> _TASK DIRECTIONS_
Please write each record out again word for word.
───── AVAILABLE RECORDS ─────
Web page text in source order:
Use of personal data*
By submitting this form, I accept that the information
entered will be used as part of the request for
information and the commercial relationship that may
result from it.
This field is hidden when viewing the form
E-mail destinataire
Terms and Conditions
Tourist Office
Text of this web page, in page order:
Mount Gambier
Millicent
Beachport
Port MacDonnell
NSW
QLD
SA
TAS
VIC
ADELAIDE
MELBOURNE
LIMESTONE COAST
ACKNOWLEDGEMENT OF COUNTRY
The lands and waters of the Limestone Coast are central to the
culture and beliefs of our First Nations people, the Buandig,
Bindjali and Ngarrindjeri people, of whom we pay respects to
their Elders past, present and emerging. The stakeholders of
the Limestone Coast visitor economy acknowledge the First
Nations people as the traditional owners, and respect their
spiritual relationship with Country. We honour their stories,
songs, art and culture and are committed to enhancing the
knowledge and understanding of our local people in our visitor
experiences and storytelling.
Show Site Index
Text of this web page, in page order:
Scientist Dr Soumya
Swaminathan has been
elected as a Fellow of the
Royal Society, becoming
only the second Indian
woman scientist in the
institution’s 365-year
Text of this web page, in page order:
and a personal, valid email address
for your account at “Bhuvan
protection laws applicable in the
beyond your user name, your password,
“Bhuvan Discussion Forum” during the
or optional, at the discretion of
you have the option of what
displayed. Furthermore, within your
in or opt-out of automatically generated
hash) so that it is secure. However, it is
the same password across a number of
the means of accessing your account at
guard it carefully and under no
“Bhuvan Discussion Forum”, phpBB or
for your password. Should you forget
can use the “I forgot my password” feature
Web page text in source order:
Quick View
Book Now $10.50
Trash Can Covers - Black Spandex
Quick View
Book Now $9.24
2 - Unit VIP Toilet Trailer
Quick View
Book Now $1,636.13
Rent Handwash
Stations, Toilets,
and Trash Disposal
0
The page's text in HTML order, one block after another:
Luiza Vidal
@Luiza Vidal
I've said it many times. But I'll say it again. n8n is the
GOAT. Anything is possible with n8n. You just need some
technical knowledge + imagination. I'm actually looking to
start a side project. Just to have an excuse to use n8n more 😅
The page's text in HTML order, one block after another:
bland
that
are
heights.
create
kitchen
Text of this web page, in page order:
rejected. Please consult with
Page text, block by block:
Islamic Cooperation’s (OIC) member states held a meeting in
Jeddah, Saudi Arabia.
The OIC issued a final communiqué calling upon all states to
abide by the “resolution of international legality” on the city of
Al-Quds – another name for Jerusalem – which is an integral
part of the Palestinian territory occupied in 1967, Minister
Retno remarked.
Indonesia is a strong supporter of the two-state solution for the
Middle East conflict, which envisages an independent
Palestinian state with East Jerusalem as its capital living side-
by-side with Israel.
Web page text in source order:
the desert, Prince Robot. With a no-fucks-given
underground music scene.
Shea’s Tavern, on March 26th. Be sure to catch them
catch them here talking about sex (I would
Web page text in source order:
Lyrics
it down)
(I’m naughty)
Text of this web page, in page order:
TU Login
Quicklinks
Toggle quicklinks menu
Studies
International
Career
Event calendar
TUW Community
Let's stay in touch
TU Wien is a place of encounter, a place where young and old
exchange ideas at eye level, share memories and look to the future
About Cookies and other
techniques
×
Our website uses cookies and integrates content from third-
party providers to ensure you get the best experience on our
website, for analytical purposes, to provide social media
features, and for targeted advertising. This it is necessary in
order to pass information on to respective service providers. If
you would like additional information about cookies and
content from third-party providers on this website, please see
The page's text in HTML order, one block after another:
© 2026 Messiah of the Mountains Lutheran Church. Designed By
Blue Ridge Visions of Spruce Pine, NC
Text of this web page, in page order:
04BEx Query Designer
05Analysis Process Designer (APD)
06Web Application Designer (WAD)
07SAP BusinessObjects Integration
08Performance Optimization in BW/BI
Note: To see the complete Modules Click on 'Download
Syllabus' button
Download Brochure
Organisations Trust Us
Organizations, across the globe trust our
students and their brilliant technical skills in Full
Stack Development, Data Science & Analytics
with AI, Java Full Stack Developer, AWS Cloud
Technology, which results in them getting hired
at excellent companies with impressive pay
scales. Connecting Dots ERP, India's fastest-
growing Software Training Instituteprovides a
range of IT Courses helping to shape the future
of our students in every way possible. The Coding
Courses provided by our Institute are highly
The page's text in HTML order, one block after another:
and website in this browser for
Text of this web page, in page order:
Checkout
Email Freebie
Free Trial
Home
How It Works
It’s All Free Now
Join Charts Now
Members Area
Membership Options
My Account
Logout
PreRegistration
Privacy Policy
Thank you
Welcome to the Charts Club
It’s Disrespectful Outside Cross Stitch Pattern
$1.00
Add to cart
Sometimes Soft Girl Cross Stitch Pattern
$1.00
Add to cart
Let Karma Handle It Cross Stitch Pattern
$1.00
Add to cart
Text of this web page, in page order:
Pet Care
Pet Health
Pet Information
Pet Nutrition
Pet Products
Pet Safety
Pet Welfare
─────
> _WRITTEN ANSWER_
Web page text in source order:
Use of personal data*
By submitting this form, I accept that the information
entered will be used as part of the request for
information and the commercial relationship that may
result from it.
This field is hidden when viewing the form
E-mail destinataire
Terms and Conditions
Tourist Office
Text of this web page, in page order:
Mount Gambier
Millicent
Beachport
Port MacDonnell
NSW
QLD
SA
TAS
VIC
ADELAIDE
MELBOURNE
LIMESTONE COAST
ACKNOWLEDGEMENT OF COUNTRY
The lands and waters of the Limestone Coast are central to the
culture and beliefs of our First Nations people, the Buandig,
Bindjali and Ngarrindjeri people, of whom we pay respects to
their Elders past, present and emerging. The stakeholders of
the Limestone Coast visitor economy acknowledge the First
Nations people as the traditional owners, and respect their
spiritual relationship with Country. We honour their stories,
songs, art and culture and are committed to enhancing the
knowledge and understanding of our local people in our visitor
experiences and storytelling.
Show Site Index
Text of this web page, in page order:
Scientist Dr Soumya
Swaminathan has been
elected as a Fellow of the
Royal Society, becoming
only the second Indian
woman scientist in the
institution’s 365-year
Text of this web page, in page order:
and a personal, valid email address
for your account at “Bhuvan
protection laws applicable in the
beyond your user name, your password,
“Bhuvan Discussion Forum” during the
or optional, at the discretion of
you have the option of what
displayed. Furthermore, within your
in or opt-out of automatically generated
hash) so that it is secure. However, it is
the same password across a number of
the means of accessing your account at
guard it carefully and under no
“Bhuvan Discussion Forum”, phpBB or
for your password. Should you forget
can use the “I forgot my password” feature
Web page text in source order:
Quick View
Book Now $10.50
Trash Can Covers - Black Spandex
Quick View
Book Now $9.24
2 - Unit VIP Toilet Trailer
Quick View
Book Now $1,636.13
Rent Handwash
Stations, Toilets,
and Trash Disposal
0
The page's text in HTML order, one block after another:
Luiza Vidal
@Luiza Vidal
I've said it many times. But I'll say it again. n8n is the
GOAT. Anything is possible with n8n. You just need some
technical knowledge + imagination. I'm actually looking to
start a side project. Just to have an excuse to use n8n more 😅
The page's text in HTML order, one block after another:
bland
that
are
heights.
create
kitchen
Text of this web page, in page order:
rejected. Please consult with
Page text, block by block:
Islamic Cooperation’s (OIC) member states held a meeting in
Jeddah, Saudi Arabia.
The OIC issued a final communiqué calling upon all states to
abide by the “resolution of international legality” on the city of
Al-Quds – another name for Jerusalem – which is an integral
part of the Palestinian territory occupied in 1967, Minister
Retno remarked.
Indonesia is a strong supporter of the two-state solution for the
Middle East conflict, which envisages an independent
Palestinian state with East Jerusalem as its capital living side-
by-side with Israel.
Web page text in source order:
the desert, Prince Robot. With a no-fucks-given
underground music scene.
Shea’s Tavern, on March 26th. Be sure to catch them
catch them here talking about sex (I would
Web page text in source order:
Lyrics
it down)
(I’m naughty)
Text of this web page, in page order:
TU Login
Quicklinks
Toggle quicklinks menu
Studies
International
Career
Event calendar
TUW Community
Let's stay in touch
TU Wien is a place of encounter, a place where young and old
exchange ideas at eye level, share memories and look to the future
About Cookies and other
techniques
×
Our website uses cookies and integrates content from third-
party providers to ensure you get the best experience on our
website, for analytical purposes, to provide social media
features, and for targeted advertising. This it is necessary in
order to pass information on to respective service providers. If
you would like additional information about cookies and
content from third-party providers on this website, please see
The page's text in HTML order, one block after another:
© 2026 Messiah of the Mountains Lutheran Church. Designed By
Blue Ridge Visions of Spruce Pine, NC
Text of this web page, in page order:
04BEx Query Designer
05Analysis Process Designer (APD)
06Web Application Designer (WAD)
07SAP BusinessObjects Integration
08Performance Optimization in BW/BI
Note: To see the complete Modules Click on 'Download
Syllabus' button
Download Brochure
Organisations Trust Us
Organizations, across the globe trust our
students and their brilliant technical skills in Full
Stack Development, Data Science & Analytics
with AI, Java Full Stack Developer, AWS Cloud
Technology, which results in them getting hired
at excellent companies with impressive pay
scales. Connecting Dots ERP, India's fastest-
growing Software Training Instituteprovides a
range of IT Courses helping to shape the future
of our students in every way possible. The Coding
Courses provided by our Institute are highly
The page's text in HTML order, one block after another:
and website in this browser for
Text of this web page, in page order:
Checkout
Email Freebie
Free Trial
Home
How It Works
It’s All Free Now
Join Charts Now
Members Area
Membership Options
My Account
Logout
PreRegistration
Privacy Policy
Thank you
Welcome to the Charts Club
It’s Disrespectful Outside Cross Stitch Pattern
$1.00
Add to cart
Sometimes Soft Girl Cross Stitch Pattern
$1.00
Add to cart
Let Karma Handle It Cross Stitch Pattern
$1.00
Add to cart
Text of this web page, in page order:
Pet Care
Pet Health
Pet Information
Pet Nutrition
Pet Products
Pet Safety
Pet Welfare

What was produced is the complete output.